Factoring is the process of breaking down an expression into simpler expressions, called factors, that can be multiplied together to produce the original expression. In the problem provided, factoring is used to simplify both the numerators and the denominators of the fractions.

• For the first fraction, the expression in the numerator, \(3m-15\), is factored into \(3(m-5)\) by taking out the greatest common factor, which is 3.
• The denominator, \(4m-20\), is similarly factored into \(4(m-5)\).
• The second fraction’s numerator \(m^2-10m+25\) uses the perfect square trinomial identification, resulting in \((m-5)^2\).
• Its denominator \(12m-60\) is factored into \(12(m-5)\).

Factoring exposes common components, like \((m-5)\), making simplification possible. This step is crucial as it allows terms to be cancelled out in the next steps.

Simplification involves reducing an expression to its simplest form while maintaining its value. After factoring, the expressions are primed for simplification by canceling out terms that are common between a numerator and its corresponding denominator.

• In the expression \(\frac{3(m-5)}{4(m-5)} \cdot \frac{(m-5)(m-5)}{12(m-5)}\), notice that all fractions have \((m-5)\) in both the numerator and denominator.
• These terms can be cancelled out since they appear in identical formation both above and below the fraction line, effectively reducing the expressed complexity.

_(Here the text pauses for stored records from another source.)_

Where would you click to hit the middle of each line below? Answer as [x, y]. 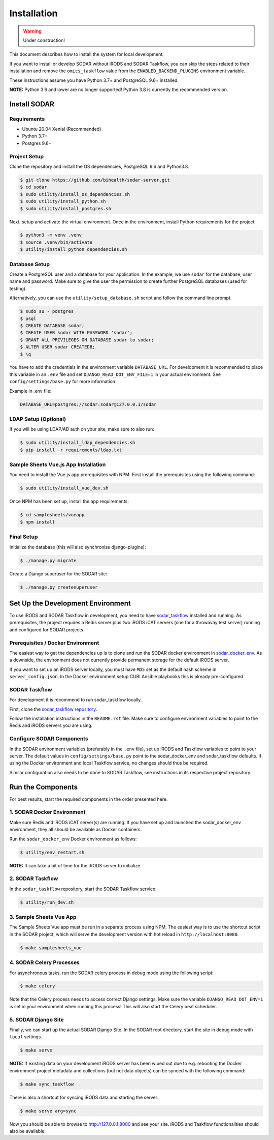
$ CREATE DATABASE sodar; [52, 325]
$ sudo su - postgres [47, 311]
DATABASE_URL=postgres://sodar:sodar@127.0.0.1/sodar [88, 404]
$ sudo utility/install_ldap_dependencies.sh [78, 443]
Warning [32, 31]
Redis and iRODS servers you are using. [51, 725]
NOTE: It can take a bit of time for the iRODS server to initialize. [75, 865]
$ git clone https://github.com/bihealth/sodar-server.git [95, 180]

Once the common terms are cancelled, the simplified form is \(\frac{3}{4} \cdot \frac{1}{12}\). This step greatly reduces the clutter and focuses on the core values left to be calculated.

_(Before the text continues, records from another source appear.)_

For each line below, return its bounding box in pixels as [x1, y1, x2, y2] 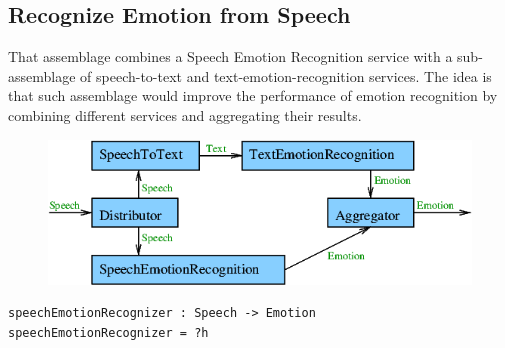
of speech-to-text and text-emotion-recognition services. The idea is [80, 65, 492, 86]
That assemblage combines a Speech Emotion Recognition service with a [8, 46, 453, 67]
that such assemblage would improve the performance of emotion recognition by [8, 85, 498, 106]
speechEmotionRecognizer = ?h [8, 325, 209, 340]
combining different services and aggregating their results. [8, 104, 362, 125]
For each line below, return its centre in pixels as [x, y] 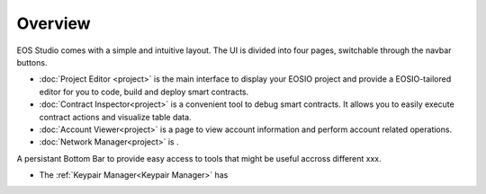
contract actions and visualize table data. [116, 117]
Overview [54, 23]
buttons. [32, 62]
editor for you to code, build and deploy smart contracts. [144, 92]
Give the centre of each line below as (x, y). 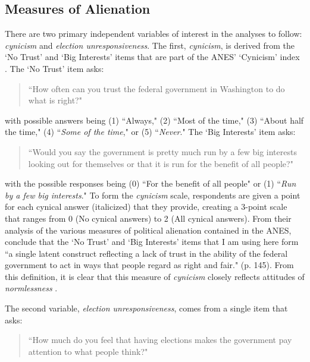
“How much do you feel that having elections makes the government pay (160, 340)
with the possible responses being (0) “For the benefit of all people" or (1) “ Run (151, 183)
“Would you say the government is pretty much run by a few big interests (162, 151)
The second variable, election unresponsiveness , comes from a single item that (146, 308)
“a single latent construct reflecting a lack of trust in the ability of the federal (146, 253)
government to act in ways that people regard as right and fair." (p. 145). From (149, 265)
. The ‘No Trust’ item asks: (54, 68)
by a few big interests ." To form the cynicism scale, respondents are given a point (153, 195)

Multiplying fractions involves multiplying the numerators together and the denominators together. After simplification, the fractions \(\frac{3}{4}\) and \(\frac{1}{12}\) are ready to be multiplied.

• The numerators are multiplied: \(3 \times 1 = 3\).
• The denominators are multiplied: \(4 \times 12 = 48\).

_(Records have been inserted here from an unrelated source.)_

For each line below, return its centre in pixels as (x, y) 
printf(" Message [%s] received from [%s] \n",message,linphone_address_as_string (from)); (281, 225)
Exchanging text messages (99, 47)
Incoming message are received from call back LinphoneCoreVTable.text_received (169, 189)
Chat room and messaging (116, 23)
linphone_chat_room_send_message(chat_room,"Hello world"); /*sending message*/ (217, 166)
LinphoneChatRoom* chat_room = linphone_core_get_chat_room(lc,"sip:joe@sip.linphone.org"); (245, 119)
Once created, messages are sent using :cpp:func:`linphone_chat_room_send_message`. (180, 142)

Thus, the product is \(\frac{3}{48}\). The multiplication step is straightforward after simplification simplifies the expression into manageable numbers. This process emphasizes the mathematical operation's simplicity once unnecessary complexity is removed.

The concept of the greatest common divisor (GCD) is used to simplify fractions to their lowest terms. The GCD is the largest number that divides both the numerator and the denominator without leaving a remainder.

• In \(\frac{3}{48}\), the greatest common factor of 3 and 48 is 3.
• Divide both the numerator and the denominator by this GCD: \(\frac{3}{3} = 1\) and \(\frac{48}{3} = 16\).

The fraction simplifies to \(\frac{1}{16}\). Understanding and appropriately applying the GCD ensures the final result is as simple as possible, offering clear and concise solutions.